↓↓↓

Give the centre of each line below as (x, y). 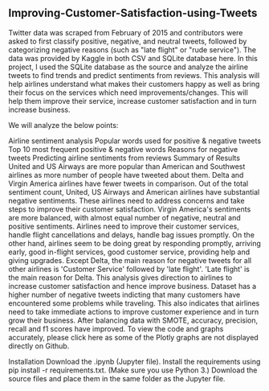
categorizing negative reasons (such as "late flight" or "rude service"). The (132, 49)
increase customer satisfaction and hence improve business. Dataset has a (132, 286)
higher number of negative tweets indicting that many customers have (124, 294)
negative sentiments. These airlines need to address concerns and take (126, 200)
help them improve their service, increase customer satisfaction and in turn (132, 101)
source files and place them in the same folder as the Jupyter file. (117, 378)
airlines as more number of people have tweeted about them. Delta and (126, 175)
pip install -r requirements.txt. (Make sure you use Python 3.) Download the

↑↑↑

▶ _Problem to solve_:
Your task is to retype all the entries exactly and leave out any pictures.

▶ _Written answer_:
Give the centre of each line below as (x, y). 
categorizing negative reasons (such as "late flight" or "rude service"). The (132, 49)
increase customer satisfaction and hence improve business. Dataset has a (132, 286)
higher number of negative tweets indicting that many customers have (124, 294)
negative sentiments. These airlines need to address concerns and take (126, 200)
help them improve their service, increase customer satisfaction and in turn (132, 101)
source files and place them in the same folder as the Jupyter file. (117, 378)
airlines as more number of people have tweeted about them. Delta and (126, 175)
pip install -r requirements.txt. (Make sure you use Python 3.) Download the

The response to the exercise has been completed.